K1 Activity 2 – Brainstorm Guidelines for Friendship


In this discussion, students brainstorm guidelines for creating supportive friendships. Eventually, these guidelines can become a class chart posted for easy reference. After all these great discussions, it is time to celebrate what we have discovered with a rousing sing-along with the IM4U music video and a discussion of friendship guidelines.


Students listen to the song and explore lyrics to brainstorm and develop guidelines for friendship.

Principle Overview

Throughout the 7 Principles we have seen how everything we do has a ripple effect on others. We are dependent on so many other people for so many things – the roads we drive on and the foods we eat, the schools we go to and the technology we use. The list is endless. When we see how connected we all really are, we can go from feelings of isolation to a sense of belonging and purpose, and we can appreciate and even celebrate our differences- in and out of the classroom. This principle is foundational to all of the IM4U songs and activities.


Goals and Objectives:

  • Summarize what it means to be a friend
  • Describe what IM4U means in one’s own words
  • Develop friendship guidelines
  • Demonstrate friendship guidelines in daily interactions in the classroom
  • Be sure to post the class-created Friendship Guidelines chart where they can serve as a reminder to students.
  • Continue to add to the Friendship Guidelines chart as discussions and situations arise.
  • Notice and verbalize to the students when they are actively applying Friendship Guidelines.
  • Use the Friendship Guidelines chart as a way to engage students in discussing friendship challenges as they may arise.
  • Have students create drawings to add to the Friendship Guidelines chart.
Listening is a vital skill for all students. It gives meaning to what a person has said and helps create a feeling of value and kindness in a diverse classroom.

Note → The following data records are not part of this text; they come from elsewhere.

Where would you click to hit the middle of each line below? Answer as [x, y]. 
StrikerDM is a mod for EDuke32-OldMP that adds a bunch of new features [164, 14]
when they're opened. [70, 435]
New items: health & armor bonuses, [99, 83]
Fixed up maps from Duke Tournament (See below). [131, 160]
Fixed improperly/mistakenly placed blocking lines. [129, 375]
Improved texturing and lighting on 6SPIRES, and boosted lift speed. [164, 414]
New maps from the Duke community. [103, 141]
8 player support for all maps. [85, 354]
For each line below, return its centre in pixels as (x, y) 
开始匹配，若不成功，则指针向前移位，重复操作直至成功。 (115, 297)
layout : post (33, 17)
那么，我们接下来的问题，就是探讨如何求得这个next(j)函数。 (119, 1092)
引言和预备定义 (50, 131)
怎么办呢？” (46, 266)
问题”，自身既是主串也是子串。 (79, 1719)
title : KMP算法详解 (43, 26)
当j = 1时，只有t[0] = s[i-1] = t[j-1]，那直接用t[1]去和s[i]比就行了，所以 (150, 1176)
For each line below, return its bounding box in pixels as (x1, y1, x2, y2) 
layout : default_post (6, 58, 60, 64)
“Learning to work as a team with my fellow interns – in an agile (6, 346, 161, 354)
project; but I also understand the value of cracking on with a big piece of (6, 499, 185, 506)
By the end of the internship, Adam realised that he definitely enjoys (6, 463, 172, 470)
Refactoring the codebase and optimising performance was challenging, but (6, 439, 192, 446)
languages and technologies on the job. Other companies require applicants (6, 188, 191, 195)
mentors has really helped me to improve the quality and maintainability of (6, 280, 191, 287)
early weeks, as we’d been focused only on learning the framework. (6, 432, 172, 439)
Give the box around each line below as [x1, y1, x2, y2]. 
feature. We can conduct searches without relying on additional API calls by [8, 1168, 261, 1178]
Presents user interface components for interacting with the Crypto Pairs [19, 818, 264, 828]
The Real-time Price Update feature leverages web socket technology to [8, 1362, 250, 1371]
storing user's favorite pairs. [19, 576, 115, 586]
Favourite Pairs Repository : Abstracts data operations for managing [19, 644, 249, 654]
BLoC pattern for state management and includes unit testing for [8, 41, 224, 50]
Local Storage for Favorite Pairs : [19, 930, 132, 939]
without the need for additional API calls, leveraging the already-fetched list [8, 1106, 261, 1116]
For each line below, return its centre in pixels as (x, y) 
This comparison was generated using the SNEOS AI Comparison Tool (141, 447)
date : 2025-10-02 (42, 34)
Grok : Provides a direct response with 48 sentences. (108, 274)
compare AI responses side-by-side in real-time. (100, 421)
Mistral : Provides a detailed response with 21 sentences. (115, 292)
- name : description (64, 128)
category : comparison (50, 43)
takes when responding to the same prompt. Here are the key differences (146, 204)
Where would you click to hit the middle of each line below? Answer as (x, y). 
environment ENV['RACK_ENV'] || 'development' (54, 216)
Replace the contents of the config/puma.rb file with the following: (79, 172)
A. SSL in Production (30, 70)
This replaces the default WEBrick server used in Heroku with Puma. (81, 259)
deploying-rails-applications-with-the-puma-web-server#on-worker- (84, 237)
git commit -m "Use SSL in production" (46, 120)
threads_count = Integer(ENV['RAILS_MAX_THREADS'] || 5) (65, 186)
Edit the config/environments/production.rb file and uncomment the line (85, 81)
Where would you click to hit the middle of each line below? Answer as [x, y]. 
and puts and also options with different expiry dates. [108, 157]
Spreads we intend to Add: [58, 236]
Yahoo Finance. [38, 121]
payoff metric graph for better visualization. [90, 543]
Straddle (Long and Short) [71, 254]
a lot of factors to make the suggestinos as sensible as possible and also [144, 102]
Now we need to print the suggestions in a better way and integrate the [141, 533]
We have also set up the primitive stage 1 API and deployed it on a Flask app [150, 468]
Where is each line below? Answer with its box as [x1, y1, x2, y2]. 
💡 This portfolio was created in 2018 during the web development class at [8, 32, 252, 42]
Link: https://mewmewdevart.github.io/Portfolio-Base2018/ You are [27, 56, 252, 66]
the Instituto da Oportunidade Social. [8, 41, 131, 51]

The I Heard You Say skill builder is a good way to develop listening skills and helps create a caring, collaborative learning community by showing others that what they say is important.

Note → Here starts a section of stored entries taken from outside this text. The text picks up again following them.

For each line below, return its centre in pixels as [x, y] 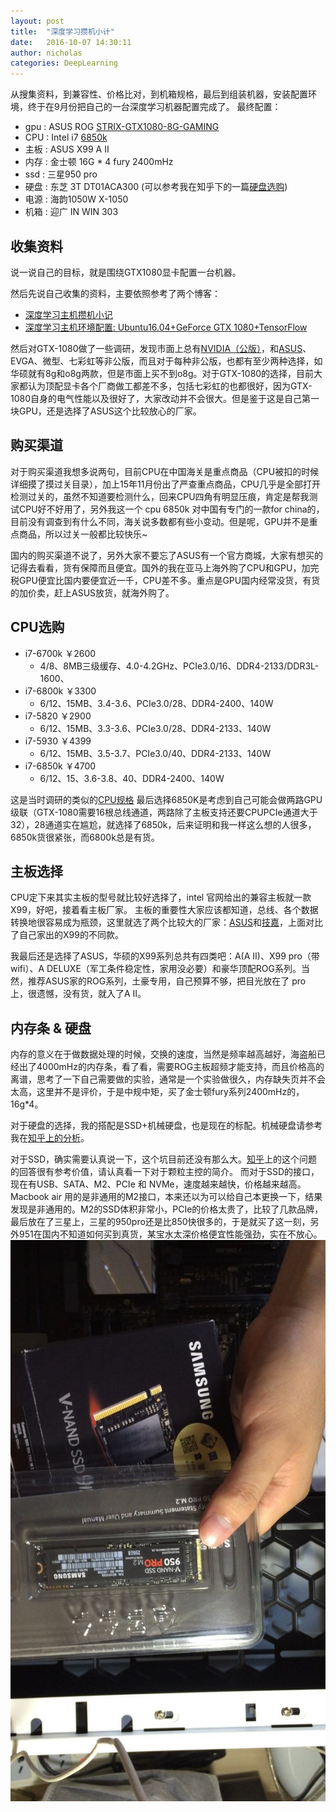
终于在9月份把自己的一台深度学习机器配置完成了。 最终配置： [154, 107]
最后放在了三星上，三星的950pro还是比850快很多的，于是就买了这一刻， [160, 1222]
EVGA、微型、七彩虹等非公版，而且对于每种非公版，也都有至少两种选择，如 [166, 361]
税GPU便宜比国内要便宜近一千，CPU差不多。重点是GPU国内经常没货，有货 [165, 580]
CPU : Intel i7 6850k [66, 137]
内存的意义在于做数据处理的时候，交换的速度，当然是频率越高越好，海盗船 [163, 1054]
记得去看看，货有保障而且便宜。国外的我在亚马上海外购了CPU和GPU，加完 [165, 567]
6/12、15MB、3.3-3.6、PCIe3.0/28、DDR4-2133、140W [155, 728]
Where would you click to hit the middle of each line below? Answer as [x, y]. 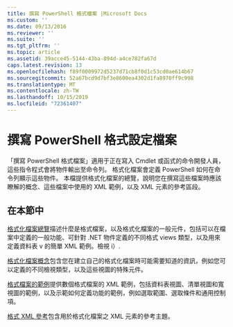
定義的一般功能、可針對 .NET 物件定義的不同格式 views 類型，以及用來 [120, 237]
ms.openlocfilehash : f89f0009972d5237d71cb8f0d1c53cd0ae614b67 [101, 71]
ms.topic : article [34, 53]
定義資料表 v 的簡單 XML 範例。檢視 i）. [64, 246]
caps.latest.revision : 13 [44, 65]
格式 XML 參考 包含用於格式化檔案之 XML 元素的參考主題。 [90, 316]
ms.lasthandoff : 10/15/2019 [48, 98]
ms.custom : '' [28, 20]
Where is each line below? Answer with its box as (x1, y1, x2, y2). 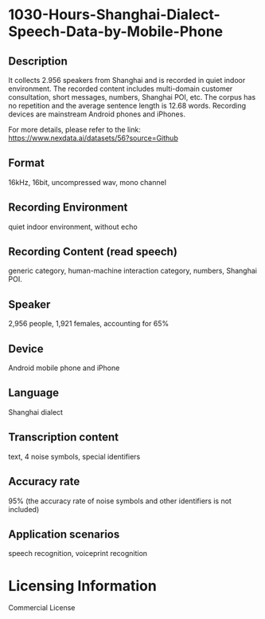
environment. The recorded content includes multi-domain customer (8, 84, 233, 93)
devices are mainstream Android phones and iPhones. (8, 109, 185, 119)
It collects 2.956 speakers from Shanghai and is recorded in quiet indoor (8, 76, 246, 85)
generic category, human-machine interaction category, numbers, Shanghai (8, 266, 257, 276)
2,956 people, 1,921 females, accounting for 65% (8, 319, 170, 329)
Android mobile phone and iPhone (8, 363, 120, 373)
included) (8, 504, 40, 514)
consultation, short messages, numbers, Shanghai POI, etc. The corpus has (8, 93, 256, 101)
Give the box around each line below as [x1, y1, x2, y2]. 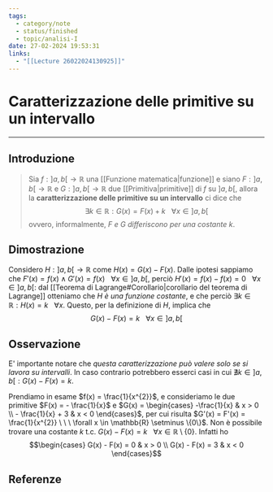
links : [8, 50, 31, 58]
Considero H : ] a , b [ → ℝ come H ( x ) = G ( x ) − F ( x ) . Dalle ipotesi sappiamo [8, 265, 253, 275]
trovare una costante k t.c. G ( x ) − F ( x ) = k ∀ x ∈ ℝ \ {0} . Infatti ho [8, 427, 229, 437]
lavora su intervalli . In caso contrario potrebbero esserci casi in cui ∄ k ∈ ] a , [8, 368, 262, 377]
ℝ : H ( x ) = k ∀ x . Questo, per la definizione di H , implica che [8, 300, 211, 310]
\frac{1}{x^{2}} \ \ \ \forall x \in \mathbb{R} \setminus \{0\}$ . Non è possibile [8, 418, 262, 428]
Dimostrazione [8, 243, 84, 257]
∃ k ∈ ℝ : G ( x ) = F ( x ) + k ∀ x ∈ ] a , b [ [84, 206, 209, 216]
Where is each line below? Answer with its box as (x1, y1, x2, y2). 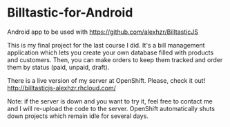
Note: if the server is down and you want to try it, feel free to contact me (7, 97, 213, 105)
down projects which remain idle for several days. (7, 112, 148, 120)
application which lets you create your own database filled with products (7, 48, 214, 57)
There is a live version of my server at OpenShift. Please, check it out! (7, 76, 206, 84)
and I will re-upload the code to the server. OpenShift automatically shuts (7, 104, 215, 113)
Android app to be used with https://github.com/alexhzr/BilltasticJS (7, 28, 199, 36)
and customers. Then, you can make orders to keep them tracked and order (7, 55, 223, 63)
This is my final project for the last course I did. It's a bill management (7, 41, 205, 49)
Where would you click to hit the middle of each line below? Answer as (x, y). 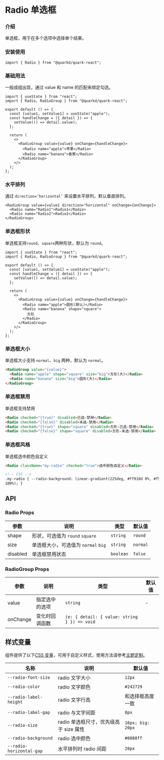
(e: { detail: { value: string (102, 617)
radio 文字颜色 (74, 687)
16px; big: (137, 723)
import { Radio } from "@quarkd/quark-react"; (53, 62)
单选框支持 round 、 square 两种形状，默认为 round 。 (55, 243)
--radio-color (24, 687)
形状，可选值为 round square (64, 536)
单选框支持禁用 (20, 408)

  • Student ideas about friendship can be diverse depending on their personal experiences. During the discussion, encourage students to use the The I Heard You Say skill builder to help make sure they understand a new perspective or idea about friendship.
  • As students share their ideas about the video, model the skill builder by saying “I heard you say….” as you repeat their ideas.
  • Ask students: How does listening to others help you have good friendships?
  • Make connections to the unit principle WE ALL ARE CONNECTED – friendship connects us. When we show kindness through treating one another with respect, we deepen connections and friendships we have with others.
Skill Builder
Use these visual resources to enhance the student experience in this unit.

View In Resources

Activity Steps

  • Connector.

    Listen and watch the IM4U music video. Students may like to sing along and add hand motions for the repeating phrase “IM4U.” For “IM,” they can point to themselves. For “4,” they can show 4 fingers. And for “U,” they can point to others.

  • Connector.

    Invite students to help you define guidelines for friendship. Begin with a discussion using some of these question prompts:

    What is a friend?
    What are things a friend will say?
    How can you be a good friend?
    What do you do with friends?
    How do you help a friend feel happy?
    Can we have more than one friend?How do you know someone isn’t your friend?

  • Connector.

    Revisit the song to look for phrases about being a good friend to others to further the conversation, such as “tell the truth,” “I’ve got your back,” “sometimes disagree,” and so on.

  • Connector.

    Choose one of the phrases to discuss. How do these phrases fit in with the classroom community? How are they good guidelines for friendship?

  • Connector.

    After discussing the lyric phrases, you or the students can suggest a few additional phrases to continue the conversation. Here are some ideas:
    • Be yourself and let others be themselves.
    • Notice yourself, notice others.
    • Accept yourself, accept others.
    • Be respectful, honest, and listen.
    • Stick together.
    • Stand up for each other.
    • Even when the going gets tough, what matters is that we are there for each other.

  • Connector.

    Record students’ suggested guidelines on the board.

  • Connector.

    Have students illustrate a poster of “Our Friendship Guidelines” for the classroom.